Kimberly-Clark on Growth Track

The company expects to meet its three aforementioned growth pillars through product development across different categories and by leveraging capabilities in marketing and sales. The company has been progressing well with these objectives, which have been aiding the portfolio and expanding the global business. Notably, Kimberly-Clark recently completed the acquisition of Softex Indonesia — a leading player in the Indonesian personal care market. The buyout is aimed at augmenting the company’s market share in the personal care category in the Southeast Asia region. In fact, Kimberly-Clark’s fourth-quarter sales received a 2% contribution from this buyout.

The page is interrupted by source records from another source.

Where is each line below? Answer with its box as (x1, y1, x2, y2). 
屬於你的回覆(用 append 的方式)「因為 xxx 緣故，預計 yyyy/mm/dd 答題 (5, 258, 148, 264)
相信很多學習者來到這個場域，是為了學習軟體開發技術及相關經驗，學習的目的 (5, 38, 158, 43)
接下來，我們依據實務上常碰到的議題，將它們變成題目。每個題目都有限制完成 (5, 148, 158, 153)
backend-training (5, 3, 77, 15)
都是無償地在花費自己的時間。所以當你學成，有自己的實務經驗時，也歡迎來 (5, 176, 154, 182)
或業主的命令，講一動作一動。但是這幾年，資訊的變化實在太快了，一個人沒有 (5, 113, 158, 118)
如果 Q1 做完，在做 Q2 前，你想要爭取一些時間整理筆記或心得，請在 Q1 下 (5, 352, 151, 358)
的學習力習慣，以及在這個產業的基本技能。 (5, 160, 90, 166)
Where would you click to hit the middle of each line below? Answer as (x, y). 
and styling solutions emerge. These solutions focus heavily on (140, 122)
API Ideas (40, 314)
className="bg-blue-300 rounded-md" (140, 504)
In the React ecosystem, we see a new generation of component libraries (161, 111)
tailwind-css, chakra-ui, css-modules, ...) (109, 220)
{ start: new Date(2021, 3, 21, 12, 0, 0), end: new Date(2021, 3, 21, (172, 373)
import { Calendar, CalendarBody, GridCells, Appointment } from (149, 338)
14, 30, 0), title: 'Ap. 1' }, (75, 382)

On its fourth-quarter earnings call, the company said that it had a solid innovation roster, including near-term launches for its Huggies brand in North America and several other nations. Also, Kimberly-Clark anticipates benefiting from certain pricing actions as well as revenue management programs. That said, management issued its 2021 guidance based on anticipations of no material impact from possible supply-chain hurdles amid the pandemic. Net sales in 2021 are expected to grow 4-6% year over year. Further, management anticipates adjusted operating profit growth in the range of flat to a 2% increase. Finally, the company envisions 2021 adjusted EPS of $7.75-$8, which indicates flat to 3% growth from $7.74 reported in 2020.

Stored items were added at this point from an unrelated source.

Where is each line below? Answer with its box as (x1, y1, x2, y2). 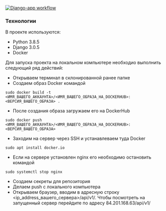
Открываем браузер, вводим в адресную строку (12, 189, 120, 195)
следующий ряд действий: (5, 65, 64, 71)
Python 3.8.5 (12, 39, 40, 45)
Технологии (5, 17, 37, 24)
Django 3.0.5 (12, 44, 40, 50)
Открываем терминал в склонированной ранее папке (12, 75, 130, 81)
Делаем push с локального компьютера (12, 184, 101, 190)
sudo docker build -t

Notably, Kimberly-Clark has been taking robust steps to lower costs. The 2018 Global Restructuring Program marks the company’s biggest restructuring action in a long time. The program is focused on lowering the company’s structural costs and improving financial flexibility. As part of this initiative, the company plans to sell or exit some low-margin businesses that deliver about 1% of net sales. Notably, Kimberly-Clark generated cumulative savings of $420 million from this program until the end of 2020. Management now anticipates pre-tax cost savings of $540-$560 million from this program by 2021-end compared with $500-$550 million expected earlier.

Moreover, Kimberly-Clark is aggressively cutting costs and enhancing supply-chain productivity through its FORCE Program. The program has been generating solid cost savings for a while now, which are in turn driving its performance. During the fourth quarter, the company generated cost savings of $110 million and $25 million from the FORCE program and the 2018 Global Restructuring Program, respectively.

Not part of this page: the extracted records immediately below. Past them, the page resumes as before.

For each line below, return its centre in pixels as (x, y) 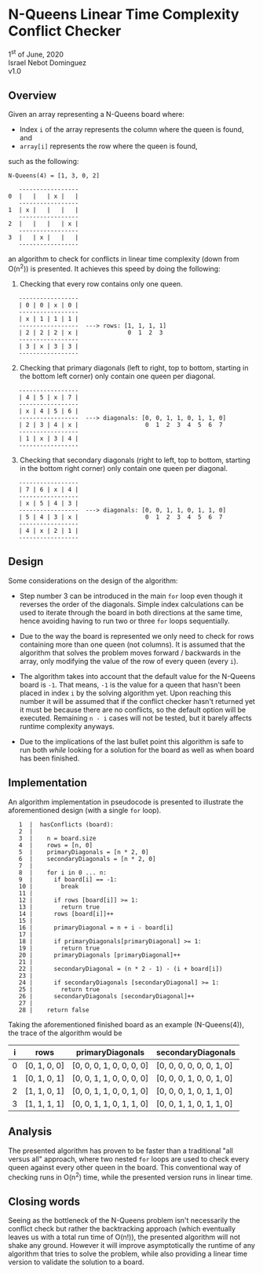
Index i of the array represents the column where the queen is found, (131, 129)
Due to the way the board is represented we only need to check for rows (137, 636)
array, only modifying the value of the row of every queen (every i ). (129, 661)
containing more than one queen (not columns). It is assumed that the (132, 644)
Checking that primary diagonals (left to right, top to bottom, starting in (134, 368)
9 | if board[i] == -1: (68, 879)
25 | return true (59, 989)
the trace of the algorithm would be (65, 1033)

Is it All Rosy for Kimberly-Clark?

In fourth-quarter 2020, sales in the K-C Professional segment fell 9% to $742 million. Volumes were down 13% due to reduced away-from-home demand and tough business conditions after the pandemic. Net selling prices and product mix rose 2% each. Sales fell 7% in North America and 21% in D&E markets. The metric dropped 2% in developed markets outside North America. Clearly, sluggishness in the K-C Professional segment is a threat to the company’s performance.

Additionally, high manufacturing costs, increased advertising expenses and escalated general and administrative costs have been weighing on the company’s profits. In the fourth quarter of 2020, adjusted operating profit came in at $767 million, down from $826 million in the year-ago quarter, thanks to a rise in input costs (to the tune of $40 million) as well as other manufacturing costs, including coronavirus-related expenses. Management expects a more difficult environment in 2021, wherein it anticipates commodity cost inflation of $450-$600 million. The company expects cost increases in most areas such as resins, pulp and recycled fiber, superabsorbent, and distribution expenses.

Nevertheless, we believe that the abovementioned upsides are likely to keep Kimberly-Clark well positioned for growth. The Zacks Rank #3 (Hold) stock has gained 3.1% in the past three months compared with the industry’s growth of 0.1%.